If you and your client are viewed as joint employers of one employee, you could even be viewed as joint employees of all the client’s employees. This means you are both responsible for all of your client’s employees, even if you have nothing to do with them.

Your client probably expects everything to go off without a hitch. They don’t want to be pulled into a conflict when they use your services. This could hurt your reputation, and jeopardize future relationships with clients.

Risk mitigation

To protect your reputation and your client, you need to avoid co-employment issues. There are a number of things you need to do:

  • Work with a lawyer to draft up and review contracts
  • Detail your employer responsibilities in contract staffing agreements
  • Require contract workers to sign contracts signifying they understand you are their employer
  • Exclude contract workers from your client’s benefit plans
  • Exert control over employer tasks and prevent clients from overstepping their bounds

Instead of taking all these steps, you might decide to hire a back office for staffing companies to avoid co-employment problems.

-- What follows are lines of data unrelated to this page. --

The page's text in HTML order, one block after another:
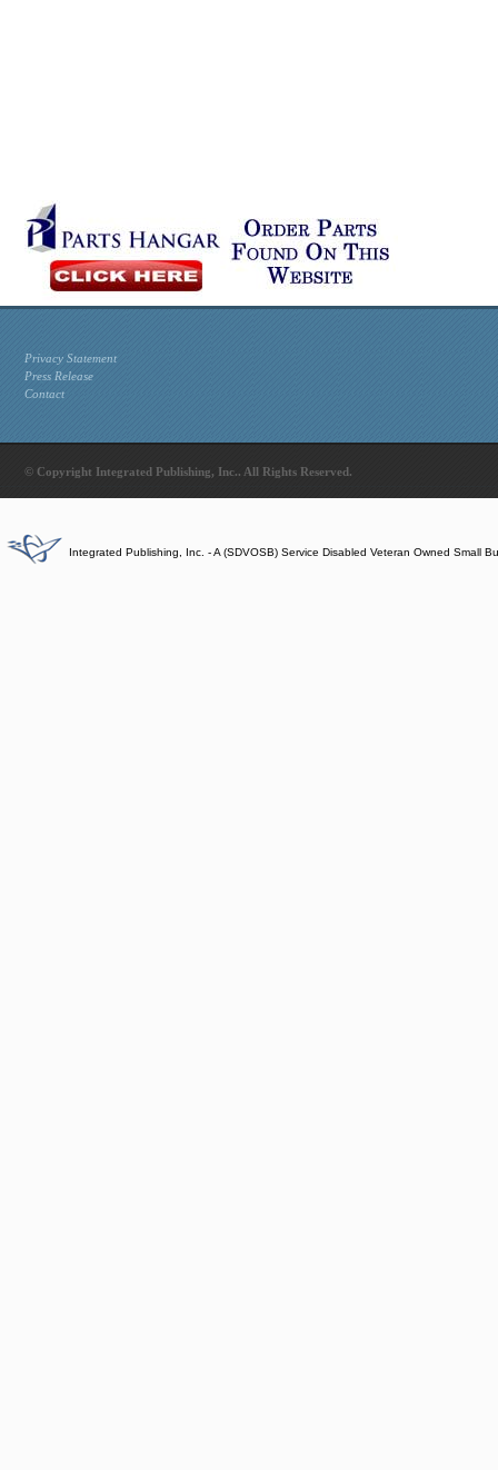
Privacy Statement
Press Release
Contact
© Copyright Integrated Publishing, Inc.. All Rights Reserved.
Integrated Publishing, Inc. - A (SDVOSB) Service Disabled Veteran Owned Small
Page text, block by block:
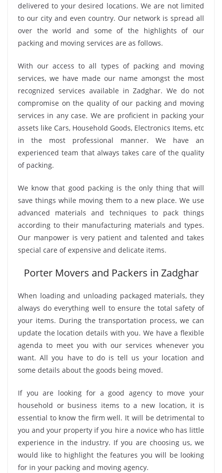
delivered to your desired locations. We are not limited
to our city and even country. Our network is spread all
over the world and some of the highlights of our
packing and moving services are as follows.
With our access to all types of packing and moving
services, we have made our name amongst the most
recognized services available in Zadghar. We do not
compromise on the quality of our packing and moving
services in any case. We are proficient in packing your
assets like Cars, Household Goods, Electronics Items, etc
in the most professional manner. We have an
experienced team that always takes care of the quality
of packing.
We know that good packing is the only thing that will
save things while moving them to a new place. We use
advanced materials and techniques to pack things
according to their manufacturing materials and types.
Our manpower is very patient and talented and takes
special care of expensive and delicate items.
Porter Movers and Packers in Zadghar
When loading and unloading packaged materials, they
always do everything well to ensure the total safety of
your items. During the transportation process, we can
update the location details with you. We have a flexible
agenda to meet you with our services whenever you
want. All you have to do is tell us your location and
some details about the goods being moved.
If you are looking for a good agency to move your
household or business items to a new location, it is
essential to know the firm well. It will be detrimental to
you and your property if you hire a novice who has little
experience in the industry. If you are choosing us, we
would like to highlight the features you will be looking
for in your packing and moving agency.
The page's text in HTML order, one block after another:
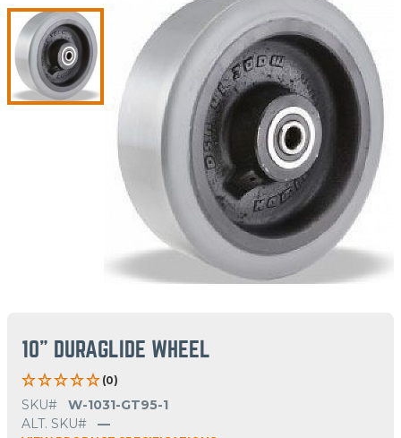
10" DURAGLIDE WHEEL
(0)
SKU#
W-1031-GT95-1
ALT. SKU#
—
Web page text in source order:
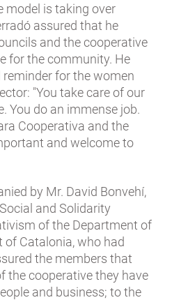
model is taking over
assured that he
and the cooperative
for the community. He
for the women
"You take care of our
You do an immense job.
Cooperativa and the
and welcome to
by Mr. David Bonvehí,
and Solidarity
of the Department of
of Catalonia, who had
the members that
the cooperative they have
and business; to the
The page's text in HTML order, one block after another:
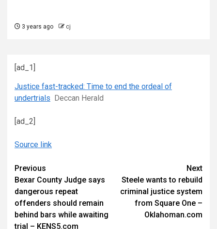
3 years ago cj
[ad_1]
Justice fast-tracked: Time to end the ordeal of
undertrials Deccan Herald
[ad_2]
Source link
Continue
Reading
Previous
Bexar County Judge says
dangerous repeat
offenders should remain
behind bars while awaiting
trial – KENS5.com
Next
Steele wants to rebuild
criminal justice system
from Square One –
Oklahoman.com
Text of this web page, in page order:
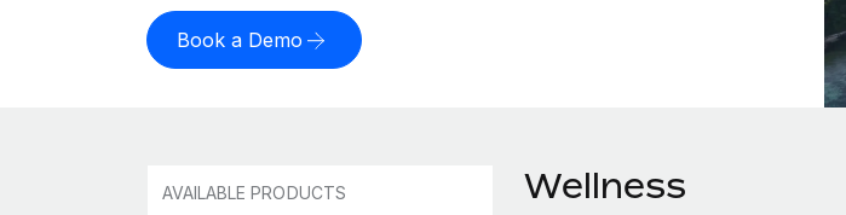
Book a Demo
AVAILABLE PRODUCTS Wellness
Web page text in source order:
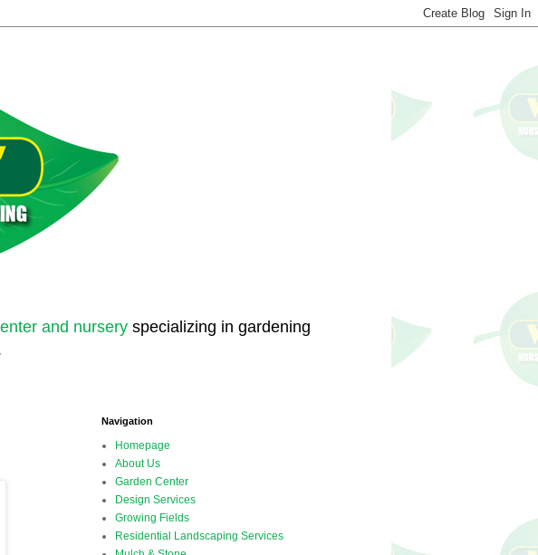
and nursery specializing in gardening
Navigation
Homepage
About Us
Garden Center
Design Services
Growing Fields
Residential Landscaping Services

Co-employment: Who does what?

To avoid co-employment issues, you need to take on the role of the contract worker’s employer of record. This means you should be responsible for the following:

As the employer, you are responsible for hiring, firing, on-boarding, and distributing and filing paperwork for contract workers.

You should be solely responsible for running payroll. Before paying contract employees, you must withhold taxes and other deductions from their wages. And, you need to contribute the employer portion of taxes. Then, you must file tax forms and remit withheld taxes to the IRS and other government agencies.

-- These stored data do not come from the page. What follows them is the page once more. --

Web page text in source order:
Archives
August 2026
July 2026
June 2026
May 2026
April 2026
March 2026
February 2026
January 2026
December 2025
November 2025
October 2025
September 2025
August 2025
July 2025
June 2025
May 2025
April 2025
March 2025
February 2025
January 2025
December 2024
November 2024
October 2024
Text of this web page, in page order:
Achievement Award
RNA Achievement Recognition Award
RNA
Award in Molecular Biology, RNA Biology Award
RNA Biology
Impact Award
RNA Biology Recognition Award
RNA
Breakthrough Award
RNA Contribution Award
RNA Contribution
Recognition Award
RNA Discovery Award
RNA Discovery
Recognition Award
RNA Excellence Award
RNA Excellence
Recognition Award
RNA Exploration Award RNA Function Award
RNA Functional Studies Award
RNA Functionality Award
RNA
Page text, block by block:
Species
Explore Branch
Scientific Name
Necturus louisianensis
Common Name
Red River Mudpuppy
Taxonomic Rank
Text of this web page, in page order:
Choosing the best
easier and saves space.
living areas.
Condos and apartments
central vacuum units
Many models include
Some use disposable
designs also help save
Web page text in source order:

Offering benefits, like health insurance, retirement plans, etc., is also the responsibility of the contract worker’s employer.

You will also need to deal with required employer insurances, like unemployment and workers’ compensation insurance. And, it’s your job to purchase other types of insurance, like general liability insurance.

Follow federal, state, and local laws, including minimum wage and overtime laws, Title VII of the Civil Rights Act of 1964, the Equal Pay Act, and the Americans with Disabilities Act of 1990, to name a few.

Your client comes up with tasks for the contract worker. It is helpful if the client reports how the contract staffing worker is doing on those tasks as well as areas the worker can improve in. It is your responsibility to relay any evaluations you receive to your contract workers.

Is Co-Employment allowed outside the USA?

The truth is that co-employment is still some what of a grey area. However, this type of employment relationship has only been legally recognized and approved in the USA. In Canada and other countries around the world it is not legally for two entities to co-employ a worker. You may see many organizations marketing “International PEO” services, but that is just a marketing tactic. The key component to a PEO is that they offer co-employment. So organizations marketing “international PEO services” are truly just EORs trying to get the attention of buyers looking for PEOs.

Better safe than sorry: Avoiding problems altogether

Because problems with being viewed as joint employers are becoming more prevalent, some companies might be hesitant to use your services. It is your responsibility to ensure that your clients will not be dragged into a joint employment situation. And, it is your responsibility to prevent joint employment problems from coming up.

One way to be sure your co-employment relationship isn’t viewed as a joint employer relationship is to prevent the problem entirely. You can hand over full control to a back-office provider, like FoxHire. The back-office provider then acts as the employer so neither you or your client are viewed as joint employers.